Vanessa Prosper, Ph.D.

Associate Professor of the Practice
Counseling, Developmental, and Educational Psychology

Vanessa Prosper

Vanessa Prosper, a licensed clinical psychologist, joins the Lynch School this fall with 15 years of clinical experience in child and adolescent psychology. It’s work that requires thinking outside the box, she says, since many children and adolescents find it difficult to identify and articulate their emotional pain. With patients at different developmental stages, she explains, “You have to figure out what is going on internally without necessarily receiving that information verbally.”

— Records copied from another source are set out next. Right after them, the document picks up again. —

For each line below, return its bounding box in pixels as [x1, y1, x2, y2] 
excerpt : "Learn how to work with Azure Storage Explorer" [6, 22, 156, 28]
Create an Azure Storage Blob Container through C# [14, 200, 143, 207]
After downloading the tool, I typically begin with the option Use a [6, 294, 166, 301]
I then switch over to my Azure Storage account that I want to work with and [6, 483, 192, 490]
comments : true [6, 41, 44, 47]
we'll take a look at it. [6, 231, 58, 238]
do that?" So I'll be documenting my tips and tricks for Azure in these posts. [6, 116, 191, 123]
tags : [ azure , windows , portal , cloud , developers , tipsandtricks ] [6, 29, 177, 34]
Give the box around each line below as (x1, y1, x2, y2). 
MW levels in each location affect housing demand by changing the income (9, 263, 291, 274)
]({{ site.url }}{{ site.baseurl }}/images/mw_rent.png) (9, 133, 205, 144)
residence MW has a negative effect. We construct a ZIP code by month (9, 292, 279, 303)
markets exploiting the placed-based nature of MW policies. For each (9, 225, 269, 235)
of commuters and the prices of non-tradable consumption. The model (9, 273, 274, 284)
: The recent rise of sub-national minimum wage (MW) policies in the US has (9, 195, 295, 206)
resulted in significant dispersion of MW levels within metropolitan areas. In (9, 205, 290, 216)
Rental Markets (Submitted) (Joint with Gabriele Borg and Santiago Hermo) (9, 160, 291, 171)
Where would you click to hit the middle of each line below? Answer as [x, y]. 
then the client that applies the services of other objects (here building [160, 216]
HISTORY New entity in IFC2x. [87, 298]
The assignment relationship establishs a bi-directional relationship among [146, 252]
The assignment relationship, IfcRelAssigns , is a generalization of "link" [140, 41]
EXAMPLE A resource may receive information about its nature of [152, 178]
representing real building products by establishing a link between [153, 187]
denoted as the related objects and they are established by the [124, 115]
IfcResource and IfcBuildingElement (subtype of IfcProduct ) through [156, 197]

Prosper spent her early career working with HIV-positive children, Haitian immigrants, college students, and children on the autism spectrum before accepting a postdoctoral fellowship at the Neighborhood Partnership Program, ​​a community outreach program at Boston Children's Hospital. There, she led services such as depression and suicide awareness trainings, cultural competency workshops, therapy, consultation, and crisis intervention in several schools around the city.

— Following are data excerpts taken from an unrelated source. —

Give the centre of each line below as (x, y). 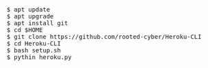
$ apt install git (37, 23)
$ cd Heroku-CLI (34, 44)
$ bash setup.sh (34, 50)
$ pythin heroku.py (39, 57)
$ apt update (28, 10)
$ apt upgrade (30, 16)
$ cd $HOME (25, 30)
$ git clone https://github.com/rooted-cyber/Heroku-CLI (104, 37)
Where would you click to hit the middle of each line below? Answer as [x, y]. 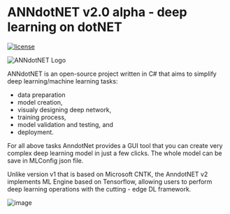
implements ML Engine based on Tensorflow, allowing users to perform [110, 181]
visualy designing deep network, [64, 109]
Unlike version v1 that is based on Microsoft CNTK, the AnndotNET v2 [108, 174]
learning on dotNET [65, 27]
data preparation [41, 95]
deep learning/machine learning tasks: [63, 81]
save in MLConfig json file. [45, 160]
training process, [42, 117]
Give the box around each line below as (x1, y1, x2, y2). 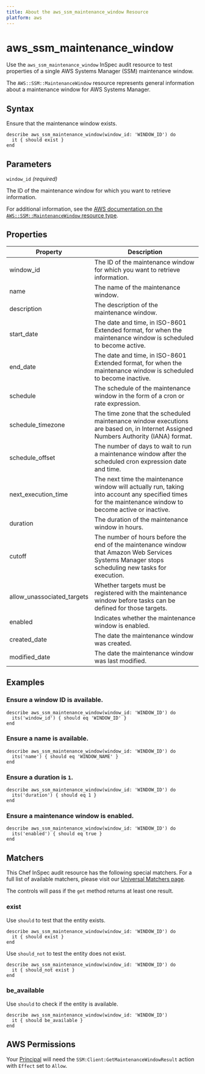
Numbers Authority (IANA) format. (94, 432, 193, 440)
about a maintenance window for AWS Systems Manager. (6, 86, 151, 93)
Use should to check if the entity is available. (6, 1000, 119, 1007)
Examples (6, 678, 45, 688)
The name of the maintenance (94, 283, 181, 291)
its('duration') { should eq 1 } (12, 792, 97, 798)
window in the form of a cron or (94, 392, 185, 400)
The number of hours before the (94, 533, 187, 541)

During her time at Boston Children’s Hospital, Prosper began her own private practice in Boston’s Back Bay, and in 2015, she joined Boston Latin School as its clinical coordinator. While there, she worked to further develop and expand the school’s mental health infrastructure. In addition to overseeing clinical services, Prosper co-led two programs: one for students transitioning back to school after a long absence, and another for students with individualized education plans for emotional difficulties that severely interfere with their academic functioning.

Important to this work, Prosper mentions, is providing psychoeducational opportunities for teachers so they can identify symptoms of depression and anxiety in their students: “It’s about equipping teachers with tools to readily identify kids who could be vulnerable so they can be referred early on.” This way, their depression and anxiety won’t escalate.

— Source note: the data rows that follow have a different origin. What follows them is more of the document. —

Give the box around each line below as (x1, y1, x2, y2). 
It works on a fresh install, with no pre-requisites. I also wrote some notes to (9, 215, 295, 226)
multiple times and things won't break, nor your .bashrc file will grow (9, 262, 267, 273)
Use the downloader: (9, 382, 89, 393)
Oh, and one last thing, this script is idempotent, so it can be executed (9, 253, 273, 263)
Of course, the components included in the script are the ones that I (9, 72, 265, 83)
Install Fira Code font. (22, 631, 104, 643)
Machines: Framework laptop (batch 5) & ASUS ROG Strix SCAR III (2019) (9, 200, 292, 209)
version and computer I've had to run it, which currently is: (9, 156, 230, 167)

“Working with youth is unique,” she says, “because it involves close and frequent communication with the systems around the child, like parents, teachers, and outside providers. That is the formula to get the best outcome for that child.”

In addition to her clinical experience, Prosper comes to the Lynch School with a 15-year career in higher education. While teaching at Lesley University, William James College, and BC, she drew on her unique strengths as an educator.

“My approach is to provide students with the best tools I was given while enabling them to be the most culturally competent, sensitive clinicians they can be,” she says. In her new role as associate professor of the practice, Prosper looks forward to continuing her work at the Lynch School while bringing real-world examples into the classroom so students can translate theory into practice.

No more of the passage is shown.